By Betsy Selvam

Wildflowers and weeds grow in abundance here. They are brightly redolent of evenings that I spent roaming outside home barefoot, content by myself, plucking leaves and flower buds; bunching them into finger-sized bouquets. 

Lantana shrubs pepper the landscape around me. Their tiny clusters of pink and orange flowers add an undertone of sweetness to the air, making my nostrils flare and twitch. As a child, I squeezed the juice of their berries into my palm. In the bowl of my palm, I whisked the mushy juice with a finger pretending it was cake batter. I don’t remember the last time I consciously paid attention to milkweed or plucked one of its showy lilac flowers to play a game of Find the Raja and Rani

Thumbai shrubs and Spanish needles dot the grass in whites and yellows. They are so common that they hide in plain sight. These are the sidewalk flowers growing out of cement cracks–wildflowers which sprout and survive anywhere. I remember the sweet nectar of Thumbai, and how I would string the white bell-shaped flowers together like beads. The latter, Spanish needles, lent itself to a funny game with a funny rhyme. Pop Pop Pop I would sever the bulbous yellow flowers off with my thumb. Every time I sniffed my fingers later, I saw green somewhere in my head.


I named this hill The Faraway Hill when I was eleven years old. It seemed to me then that if I started from home, it would take me days to reach it on foot. I never found out how mistaken I was until now, years later as an adult. It was never all that far away. That morning, when I first saw the hill from the terrace balcony of my home, the sky was a dull white. It was the beginning of the monsoon and the sun had gone freshly into hiding. Squinting through my toy binoculars, I beheld The Faraway Hill; the brooding mist hanging at its crown. It looked picturesque, idyllic–like a hill station scene on a postcard. I longed to climb its peak and feel the chill of the high air shiver my jaws. 

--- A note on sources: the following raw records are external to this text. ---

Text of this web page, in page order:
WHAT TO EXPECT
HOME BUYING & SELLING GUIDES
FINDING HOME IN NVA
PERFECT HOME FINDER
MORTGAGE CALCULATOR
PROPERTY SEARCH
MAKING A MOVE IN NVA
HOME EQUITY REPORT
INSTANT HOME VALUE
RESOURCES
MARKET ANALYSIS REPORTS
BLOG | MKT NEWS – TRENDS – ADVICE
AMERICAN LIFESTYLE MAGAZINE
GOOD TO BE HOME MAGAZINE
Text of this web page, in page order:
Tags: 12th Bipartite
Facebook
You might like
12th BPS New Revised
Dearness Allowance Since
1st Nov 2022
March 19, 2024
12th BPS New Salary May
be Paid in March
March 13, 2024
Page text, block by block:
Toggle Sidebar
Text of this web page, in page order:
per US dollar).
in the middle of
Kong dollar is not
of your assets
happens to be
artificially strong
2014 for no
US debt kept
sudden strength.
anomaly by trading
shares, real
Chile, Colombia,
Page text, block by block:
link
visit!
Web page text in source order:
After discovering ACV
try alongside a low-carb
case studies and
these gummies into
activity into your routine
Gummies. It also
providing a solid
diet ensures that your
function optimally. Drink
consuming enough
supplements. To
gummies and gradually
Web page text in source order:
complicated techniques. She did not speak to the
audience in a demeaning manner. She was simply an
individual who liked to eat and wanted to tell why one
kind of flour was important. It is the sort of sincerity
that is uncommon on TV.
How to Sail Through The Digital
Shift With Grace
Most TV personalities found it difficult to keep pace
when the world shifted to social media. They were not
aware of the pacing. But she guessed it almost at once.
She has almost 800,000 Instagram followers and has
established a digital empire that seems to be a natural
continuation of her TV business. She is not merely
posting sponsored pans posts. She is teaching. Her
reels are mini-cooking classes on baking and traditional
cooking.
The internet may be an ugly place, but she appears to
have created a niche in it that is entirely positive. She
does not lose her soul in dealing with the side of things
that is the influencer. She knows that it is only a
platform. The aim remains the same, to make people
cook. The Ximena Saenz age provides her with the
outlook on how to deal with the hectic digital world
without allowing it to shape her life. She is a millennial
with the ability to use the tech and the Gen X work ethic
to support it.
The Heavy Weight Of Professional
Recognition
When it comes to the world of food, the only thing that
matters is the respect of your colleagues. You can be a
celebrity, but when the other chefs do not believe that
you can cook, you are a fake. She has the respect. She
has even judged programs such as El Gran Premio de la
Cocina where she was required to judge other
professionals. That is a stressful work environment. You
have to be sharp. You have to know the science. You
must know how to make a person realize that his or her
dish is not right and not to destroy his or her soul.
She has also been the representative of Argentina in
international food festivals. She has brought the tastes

The boy I met in the village streets below guided me up the hill. He is a stranger I had approached for directions at the foothills. Instead of merely pointing left or right, he offered to guide me for an amount of thirty rupees. I was sceptical at first – half afraid of getting swindled or robbed en route – but I relented hesitantly afterwards.

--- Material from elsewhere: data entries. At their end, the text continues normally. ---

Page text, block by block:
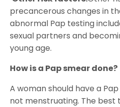
precancerous changes in
abnormal Pap testing
sexual partners and
young age.
How is a Pap smear done?
A woman should have a
not menstruating. The best
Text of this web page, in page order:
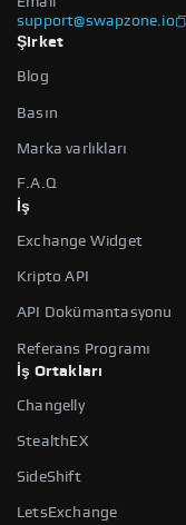
support@swapzone.io
Şirket
Blog
Basın
Marka varlıkları
F.A.Q
İş
Exchange Widget
Kripto API
API Dokümantasyonu
Referans Programı
İş Ortakları
Changelly
StealthEX
SideShift
LetsExchange
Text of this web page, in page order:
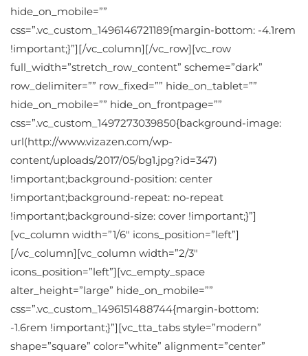
hide_on_mobile=””
css=”.vc_custom_1496146721189{margin-bottom: -4.1rem
!important;}”][/vc_column][/vc_row][vc_row
full_width=”stretch_row_content” scheme=”dark”
row_delimiter=”” row_fixed=”” hide_on_tablet=””
hide_on_mobile=”” hide_on_frontpage=””
css=”.vc_custom_1497273039850{background-image:
url(http://www.vizazen.com/wp-
content/uploads/2017/05/bg1.jpg?id=347)
!important;background-position: center
!important;background-repeat: no-repeat
!important;background-size: cover !important;}”]
[vc_column width=”1/6″ icons_position=”left”]
[/vc_column][vc_column width=”2/3″
icons_position=”left”][vc_empty_space
alter_height=”large” hide_on_mobile=””
css=”.vc_custom_1496151488744{margin-bottom:
-1.6rem !important;}”][vc_tta_tabs style=”modern”
shape=”square” color=”white” alignment=”center”
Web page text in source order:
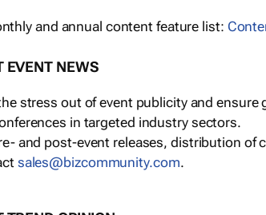
and annual content feature list:
EVENT NEWS
stress out of event publicity and
in targeted industry sectors.
and post-event releases, distribution of
sales@bizcommunity.com.
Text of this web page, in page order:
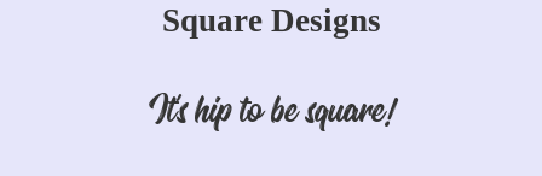
Square Designs
It's hip to be square!
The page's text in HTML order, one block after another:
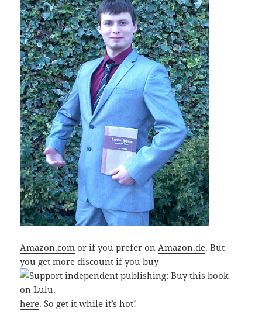
Amazon.com or if you prefer onAmazon.de. But
you get more discount if you buy
here. So get it while it’s hot!
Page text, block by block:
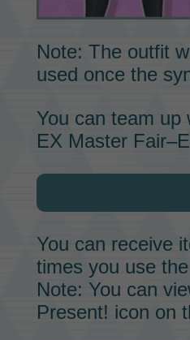
Note: The outfit
used once the
You can team up
EX Master
You can receive
times you use the
Note: You can
Present! icon on
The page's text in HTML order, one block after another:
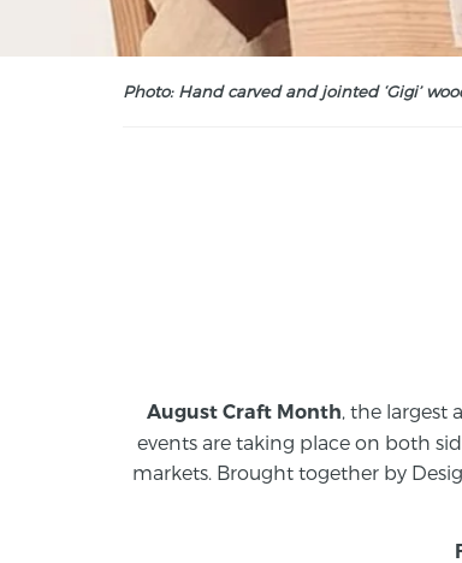
Photo: Hand carved and jointed ‘Gigi’
August Craft Month , the
events are taking place on both
markets. Brought together by
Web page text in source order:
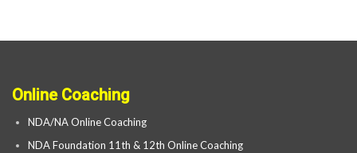
Online Coaching
NDA/NA Online Coaching
NDA Foundation 11th & 12th Online Coaching
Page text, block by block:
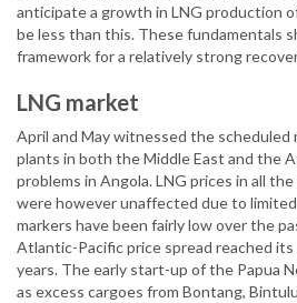
anticipate a growth in LNG production
be less than this. These fundamentals
framework for a relatively strong
LNG market
April and May witnessed the scheduled
plants in both the Middle East and the
problems in Angola. LNG prices in all
were however unaffected due to limited
markers have been fairly low over the
Atlantic-Pacific price spread reached
years. The early start-up of the Papua
as excess cargoes from Bontang,
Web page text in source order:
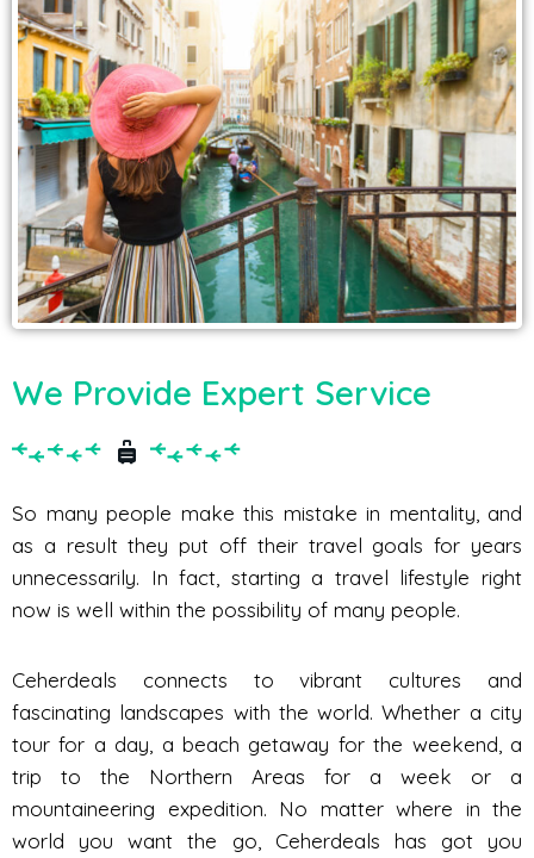
We Provide Expert Service
So many people make this mistake in mentality, and
as a result they put off their travel goals for years
unnecessarily. In fact, starting a travel lifestyle right
now is well within the possibility of many people.
Ceherdeals connects to vibrant cultures and
fascinating landscapes with the world. Whether a city
tour for a day, a beach getaway for the weekend, a
trip to the Northern Areas for a week or a
mountaineering expedition. No matter where in the
world you want the go, Ceherdeals has got you
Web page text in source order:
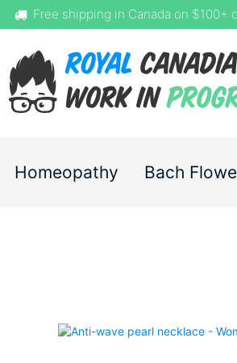
Free shipping in Canada on $100+
Homeopathy Bach
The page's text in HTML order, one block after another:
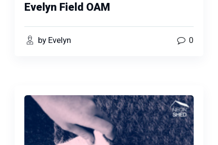
Evelyn Field OAM
by Evelyn 0
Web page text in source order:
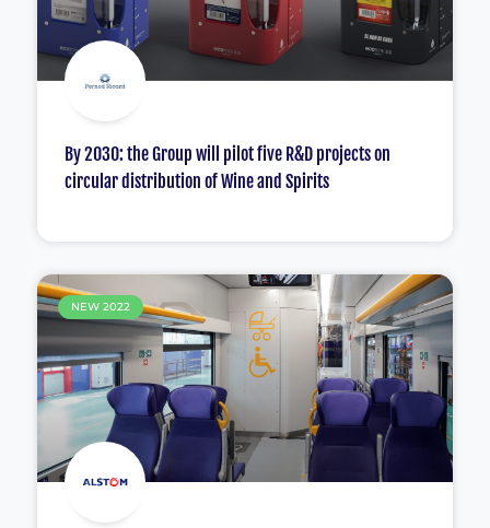
By 2030: the Group will pilot five R&D projects on
circular distribution of Wine and Spirits
NEW 2022
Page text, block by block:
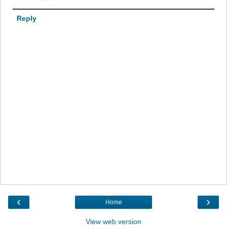
Reply
‹ ›
Home
View web version
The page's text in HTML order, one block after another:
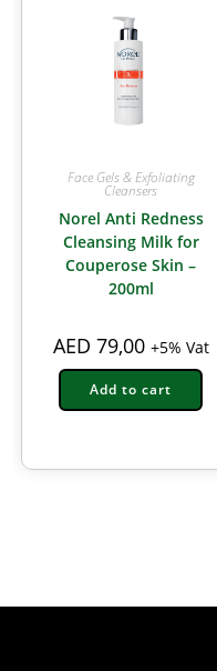
Face Gels & Exfoliating
Cleansers
Norel Anti Redness
Cleansing Milk for
Couperose Skin –
200ml
AED 79,00 +5% Vat
Add to cart

Now, standing a few feet behind him on the hilltop, I ask him about the iron rod that is hammered into a rock close to the steep precipice. It has a rusty bowl-like disc attached on the top. The disc is burned black, showing that it has held fire. 

It’s for when we have processions. We bring fire and light it here, the boy points to the disc. Sometimes it’s used for pujas during festivals. 

These hills have lost and wandering spirits. He continues, the temple priests light fire on the disc to cast spells. They chase the spirits away. The fire is left to burn throughout the night. 

You can hear them late at night, the spirits. A few times, I have heard lost ones calling out and walking the streets back and forth. Sometimes they call out in the voices of people you know. But you should not open the door. Otherwise, you will fall into a trance, and blindly start to follow them.

Until now, I have only been vaguely familiar with Mayana Kollai (the festival of grave looting) of the Hindus. All I have known of it is that it is celebrated in graveyards with elaborate rituals. But, as the boy describes the festival to me, everything stands out in arresting detail and I grow simultaneously intrigued and afraid of the ritualistic happenings that have taken place here. I listen and nod as my vision lowers to the remains of past rituals next to my feet: shattered coconut shells, dry peels of half-cut lime, and vestiges of chrysanthemum garlands.


As I grew up, the Faraway Hill transformed into more than a childish fancy for adventure. In a split second, I went from an oblivious child lost in the cosmos of make-believe to a premature veteran of an unfriendly world. I changed into a world-weary teenager who wished to leap off the same terrace I had spent countless hours playing in. A dramatic turn, I know. Perhaps for a long time I imagined the hill to be faraway and beyond my grasp simply to preserve the hope it gave me. Entrenched within me was the paradox that no place so tranquil-looking could ever exist within my reach. Still I knew it existed and felt its tugging pull. After the longest time, I have finally obeyed its stubborn beckon. It has not disappointed me. 


Standing at the edge of a steep cliff, I am foolishly tempted to take one more step. I know I will not, but a war still wages somewhere inside me. In front of my eyes, the city stretches on like the whole wide world. Maybe, I am one of the hill’s lost and wandering spirits. Maybe that is why I have felt its persistent call for so long. Unlike the myriad buildings sprinkled across the landscape in my panoramic view, each one claiming its own spot, I am unfixed and meandering. Not fully belonging anywhere yet. Before turning to leave, I whisper to myself a thought that I must visit again with a better idea of the route. Maybe next time, I will be less lost and wandering. Maybe I will find my own way.

Betsy Selvam is an artist from Vellore, south India. She also likes to dabble in writing. Her work may be found in The Blue Marble Review, Samjoko and Oyster River Pages, among other places.